- _EXERCISE DESCRIPTION_: Make an exact copy of the records that follow, with each picture omitted.

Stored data
------

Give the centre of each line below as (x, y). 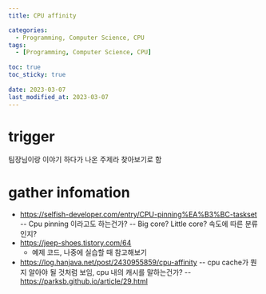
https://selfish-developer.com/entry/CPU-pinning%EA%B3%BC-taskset (138, 215)
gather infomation (69, 192)
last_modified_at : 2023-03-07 (59, 97)
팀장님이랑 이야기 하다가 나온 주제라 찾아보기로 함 (85, 160)
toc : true (25, 68)
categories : (28, 30)
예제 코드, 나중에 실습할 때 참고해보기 (89, 252)
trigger (32, 136)
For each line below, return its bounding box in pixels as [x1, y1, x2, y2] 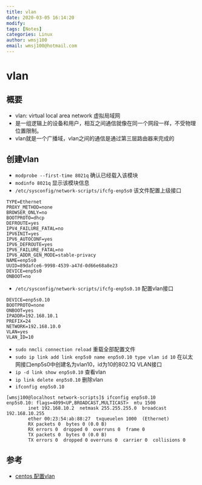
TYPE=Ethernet [6, 199, 42, 205]
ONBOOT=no [6, 273, 32, 280]
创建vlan [6, 154, 39, 165]
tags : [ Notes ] [6, 26, 42, 32]
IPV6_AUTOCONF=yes [6, 236, 53, 242]
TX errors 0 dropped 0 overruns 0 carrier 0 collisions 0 [28, 437, 186, 443]
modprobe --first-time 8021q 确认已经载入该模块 [15, 171, 138, 179]
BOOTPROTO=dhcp [6, 215, 45, 221]
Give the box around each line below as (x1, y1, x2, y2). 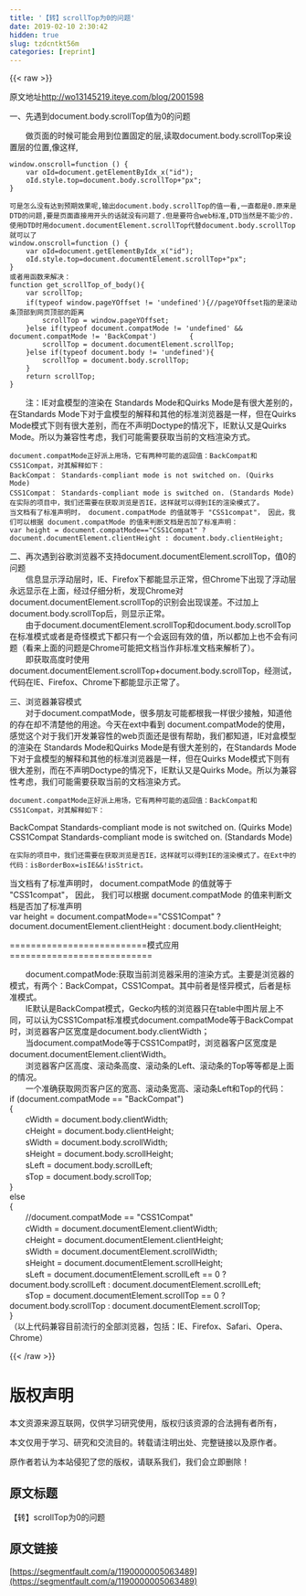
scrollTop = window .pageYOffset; (42, 316, 170, 326)
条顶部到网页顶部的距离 (9, 308, 85, 317)
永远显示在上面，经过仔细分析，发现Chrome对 (9, 585, 185, 596)
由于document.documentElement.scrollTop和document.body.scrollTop (25, 619, 291, 631)
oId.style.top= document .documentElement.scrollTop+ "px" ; (26, 255, 248, 264)
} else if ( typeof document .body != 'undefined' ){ (26, 348, 215, 358)
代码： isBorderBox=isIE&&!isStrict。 (9, 861, 148, 870)
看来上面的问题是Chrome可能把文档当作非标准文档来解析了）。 (25, 642, 260, 654)
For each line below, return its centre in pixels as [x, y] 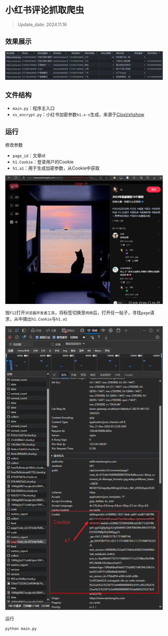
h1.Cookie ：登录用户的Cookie [43, 162]
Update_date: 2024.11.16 [42, 24]
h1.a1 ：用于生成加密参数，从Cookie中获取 [56, 168]
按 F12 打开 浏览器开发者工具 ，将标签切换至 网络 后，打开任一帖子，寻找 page [78, 312]
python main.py [21, 629]
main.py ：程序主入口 [33, 108]
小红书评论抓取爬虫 [45, 10]
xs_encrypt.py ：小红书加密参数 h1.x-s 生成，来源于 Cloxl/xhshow [78, 114]
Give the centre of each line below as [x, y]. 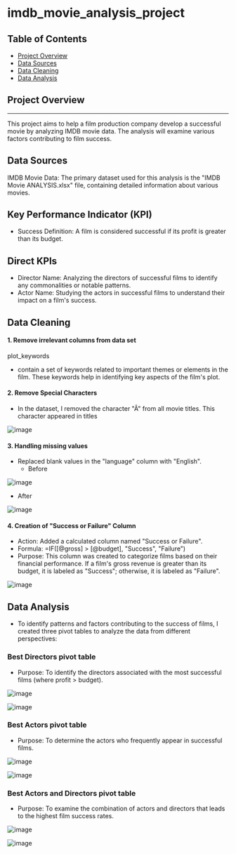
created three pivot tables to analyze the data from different [104, 631]
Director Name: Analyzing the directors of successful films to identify [117, 278]
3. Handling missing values [47, 446]
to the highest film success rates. [65, 816]
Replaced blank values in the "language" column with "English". [109, 461]
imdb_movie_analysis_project [96, 13]
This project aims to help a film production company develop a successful [114, 124]
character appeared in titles [57, 416]
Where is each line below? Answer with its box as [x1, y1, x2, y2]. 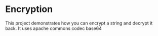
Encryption [5, 3, 53, 15]
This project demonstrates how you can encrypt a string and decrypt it [5, 20, 153, 26]
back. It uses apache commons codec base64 [5, 25, 102, 31]
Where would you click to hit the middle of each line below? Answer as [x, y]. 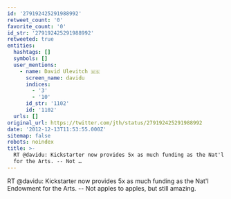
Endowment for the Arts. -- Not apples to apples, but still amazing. [102, 188]
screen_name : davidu [55, 78]
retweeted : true [30, 39]
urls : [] [26, 116]
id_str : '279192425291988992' [51, 33]
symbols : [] [31, 59]
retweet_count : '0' [35, 20]
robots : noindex [30, 142]
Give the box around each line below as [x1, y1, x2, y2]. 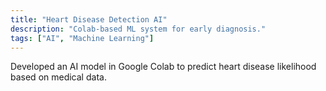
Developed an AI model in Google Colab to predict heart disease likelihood [10, 61, 317, 73]
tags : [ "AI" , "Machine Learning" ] [10, 33, 155, 43]
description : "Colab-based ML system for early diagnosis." [10, 24, 267, 34]
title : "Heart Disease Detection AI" [10, 14, 168, 25]
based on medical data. [10, 71, 107, 83]
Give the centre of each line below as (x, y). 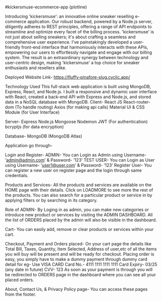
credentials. (17, 175)
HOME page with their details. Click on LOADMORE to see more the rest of (79, 190)
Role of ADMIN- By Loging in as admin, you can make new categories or (77, 210)
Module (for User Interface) (32, 112)
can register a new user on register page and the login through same (73, 170)
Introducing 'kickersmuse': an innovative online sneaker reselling (70, 16)
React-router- (137, 102)
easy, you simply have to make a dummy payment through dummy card (76, 259)
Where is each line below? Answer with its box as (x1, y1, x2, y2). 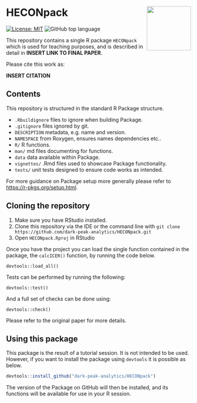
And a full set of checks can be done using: (6, 295, 111, 302)
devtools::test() (6, 285, 49, 291)
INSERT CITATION (6, 72, 51, 79)
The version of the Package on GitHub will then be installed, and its (6, 384, 168, 391)
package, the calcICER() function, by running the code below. (6, 252, 155, 259)
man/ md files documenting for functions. (14, 147, 113, 154)
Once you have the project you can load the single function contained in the (6, 245, 189, 252)
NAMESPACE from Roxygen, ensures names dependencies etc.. (14, 135, 161, 142)
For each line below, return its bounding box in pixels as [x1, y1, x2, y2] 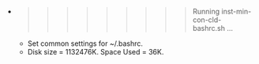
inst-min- [220, 7, 252, 16]
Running [192, 7, 220, 16]
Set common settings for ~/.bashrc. [27, 39, 144, 48]
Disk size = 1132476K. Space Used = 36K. [27, 47, 164, 56]
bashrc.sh [192, 24, 225, 32]
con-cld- [192, 15, 222, 24]

------

- _FINISHED TASK_:
Give the centre of each line below as (x, y). 
https://selfish-developer.com/entry/CPU-pinning%EA%B3%BC-taskset (138, 215)
gather infomation (69, 192)
last_modified_at : 2023-03-07 (59, 97)
팀장님이랑 이야기 하다가 나온 주제라 찾아보기로 함 (85, 160)
toc : true (25, 68)
categories : (28, 30)
예제 코드, 나중에 실습할 때 참고해보기 (89, 252)
trigger (32, 136)
For each line below, return its bounding box in pixels as [x1, y1, x2, y2] 
TYPE=Ethernet [6, 199, 42, 205]
ONBOOT=no [6, 273, 32, 280]
创建vlan [6, 154, 39, 165]
tags : [ Notes ] [6, 26, 42, 32]
IPV6_AUTOCONF=yes [6, 236, 53, 242]
TX errors 0 dropped 0 overruns 0 carrier 0 collisions 0 [28, 437, 186, 443]
modprobe --first-time 8021q 确认已经载入该模块 [15, 171, 138, 179]
BOOTPROTO=dhcp [6, 215, 45, 221]
Give the box around each line below as (x1, y1, x2, y2). 
scrollTop = window .pageYOffset; (42, 316, 170, 326)
条顶部到网页顶部的距离 (9, 308, 85, 317)
永远显示在上面，经过仔细分析，发现Chrome对 (9, 585, 185, 596)
由于document.documentElement.scrollTop和document.body.scrollTop (25, 619, 291, 631)
oId.style.top= document .documentElement.scrollTop+ "px" ; (26, 255, 248, 264)
} else if ( typeof document .body != 'undefined' ){ (26, 348, 215, 358)
代码： isBorderBox=isIE&&!isStrict。 (9, 861, 148, 870)
看来上面的问题是Chrome可能把文档当作非标准文档来解析了）。 (25, 642, 260, 654)
For each line below, return its centre in pixels as [x, y] 
h1.Cookie ：登录用户的Cookie [43, 162]
Update_date: 2024.11.16 [42, 24]
h1.a1 ：用于生成加密参数，从Cookie中获取 [56, 168]
按 F12 打开 浏览器开发者工具 ，将标签切换至 网络 后，打开任一帖子，寻找 page [78, 312]
python main.py [21, 629]
main.py ：程序主入口 [33, 108]
小红书评论抓取爬虫 [45, 10]
xs_encrypt.py ：小红书加密参数 h1.x-s 生成，来源于 Cloxl/xhshow [78, 114]
Give the centre of each line below as [x, y]. 
created three pivot tables to analyze the data from different [104, 631]
Director Name: Analyzing the directors of successful films to identify [117, 278]
3. Handling missing values [47, 446]
to the highest film success rates. [65, 816]
Replaced blank values in the "language" column with "English". [109, 461]
imdb_movie_analysis_project [96, 13]
This project aims to help a film production company develop a successful [114, 124]
character appeared in titles [57, 416]
Where is each line below? Answer with its box as [x1, y1, x2, y2]. 
Encryption [5, 3, 53, 15]
This project demonstrates how you can encrypt a string and decrypt it [5, 20, 153, 26]
back. It uses apache commons codec base64 [5, 25, 102, 31]
Where would you click to hit the middle of each line below? Answer as [x, y]. 
Endowment for the Arts. -- Not apples to apples, but still amazing. [102, 188]
screen_name : davidu [55, 78]
retweeted : true [30, 39]
urls : [] [26, 116]
id_str : '279192425291988992' [51, 33]
symbols : [] [31, 59]
retweet_count : '0' [35, 20]
robots : noindex [30, 142]
Give the box around each line below as [x1, y1, x2, y2]. 
Developed an AI model in Google Colab to predict heart disease likelihood [10, 61, 317, 73]
tags : [ "AI" , "Machine Learning" ] [10, 33, 155, 43]
description : "Colab-based ML system for early diagnosis." [10, 24, 267, 34]
title : "Heart Disease Detection AI" [10, 14, 168, 25]
based on medical data. [10, 71, 107, 83]
Give the centre of each line below as (x, y). 
credentials. (17, 175)
HOME page with their details. Click on LOADMORE to see more the rest of (79, 190)
Role of ADMIN- By Loging in as admin, you can make new categories or (77, 210)
Module (for User Interface) (32, 112)
can register a new user on register page and the login through same (73, 170)
Introducing 'kickersmuse': an innovative online sneaker reselling (70, 16)
React-router- (137, 102)
easy, you simply have to make a dummy payment through dummy card (76, 259)
Where is each line below? Answer with its box as (x1, y1, x2, y2). 
And a full set of checks can be done using: (6, 295, 111, 302)
devtools::test() (6, 285, 49, 291)
INSERT CITATION (6, 72, 51, 79)
The version of the Package on GitHub will then be installed, and its (6, 384, 168, 391)
package, the calcICER() function, by running the code below. (6, 252, 155, 259)
man/ md files documenting for functions. (14, 147, 113, 154)
Once you have the project you can load the single function contained in the (6, 245, 189, 252)
NAMESPACE from Roxygen, ensures names dependencies etc.. (14, 135, 161, 142)
For each line below, return its bounding box in pixels as [x1, y1, x2, y2] 
inst-min- [220, 7, 252, 16]
Running [192, 7, 220, 16]
Set common settings for ~/.bashrc. [27, 39, 144, 48]
Disk size = 1132476K. Space Used = 36K. [27, 47, 164, 56]
bashrc.sh [192, 24, 225, 32]
con-cld- [192, 15, 222, 24]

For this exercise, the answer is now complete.